THIS ANNOUNCEMENT IS NOT FOR DISTRIBUTION, DIRECTLY OR INDIRECTLY, TO US PERSONS OR IN OR INTO THE UNITED STATES (INCLUDING ITS TERRITORIES AND POSSESSIONS, ANY STATE OF THE UNITED STATES AND THE DISTRICT OF COLUMBIA), CANADA, AUSTRALIA, JAPAN OR THE REPUBLIC OF SOUTH AFRICA OR ANY OTHER JURISDICTION WHERE TO DO SO WOULD CONSTITUTE A VIOLATION OF THE RELEVANT LAWS OR REGULATIONS OF SUCH JURISDICTION.

HaloSource, Inc.

("HaloSource" or the "Company")

Update on Fundraising

HaloSource Inc. (HAL.LN, HALO.LN), the global clean water technology company traded on London Stock Exchange's AIM market, refers to its previous announcement of 21 April 2017 in relation to the conditional issue of new common shares (the "New Common Shares") to raise approximately GBP1.9 million ($2.3 million) (the "Fundraise").

The Company is pleased to announce that the Company has obtained the requisite numbers of waivers of existing shareholders to (a) amend the articles of incorporation to increase the authorised share capital of the Company; and (b) issue the New Common Shares without having to make a pre-emptive offer to existing shareholders.

The Fundraise remains conditional on one of the key cornerstone investors to the Fundraise receiving a certain Chinese governmental approval to enable the investor to complete its participation in the Fundraise. At this stage, the process for receipt of such governmental approval remains ongoing. The Company will apply for admission to AIM of the New Common Shares ("Admission") on all conditions of the Fundraise being satisfied. The Company will make a further announcement in due course regarding the Chinese governmental approval and timing of Admission.
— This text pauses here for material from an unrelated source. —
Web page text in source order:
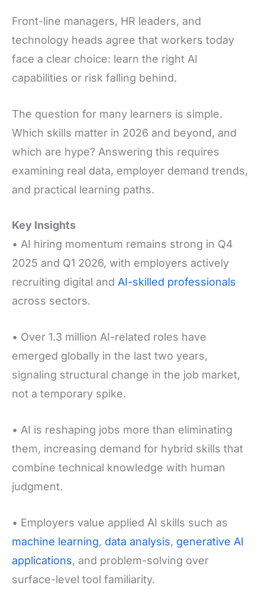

The information communicated in this Announcement is inside information for the purposes of Article 7 of Market Abuse Regulation 596/2014 ("MAR"). For the purposes of MAR and Article 2 of Commission Implementing Regulation (EU) 2016/1055, this announcement is being made on behalf of the Company by Craig Crowell, Chief Financial Officer.

Enquiries:

 
 
   HaloSource, Inc. 
 James Thompson, Chief Executive 
  Officer                           +1 425 419 2257 
 Craig Crowell, Chief Financial 
  Officer                           +1 425 419 2248 
 
 Hybridan LLP (Sole Broker) 
 Claire Noyce, Niall Pearson        +44 203 764 2341 
 
 Liberum Capital Limited (NOMAD) 
 Richard Bootle, Jill Li, Steve 
  Pearce                            +44 203 100 2222 
 

About HaloSource

HaloSource, Inc. innovates and integrates technologies to deliver clean drinking water solutions to partners with trusted brands around the world. The Company works with scientists and industry experts across the globe in search of new ways to improve drinking water quality and has been awarded more than 30 patents for its ground breaking chemistries, which provide safe drinking water for more than 10 million consumers globally. The Company's class-leading HaloPure(R) Drinking Water technology has the highest global certifications, including registration with the US EPA.

Founded in Seattle, Washington, HaloSource has grown to become an influential leader in drinking water purification. HaloSource is headquartered in the US with operations in China and in India. Learn more about the Company's research and development and future cutting edge technologies by visiting www.halosource.com.

HaloPure(R) is a registered trademark of HaloSource, Inc. All other trademarks, brand names or product names belong to their respective holders.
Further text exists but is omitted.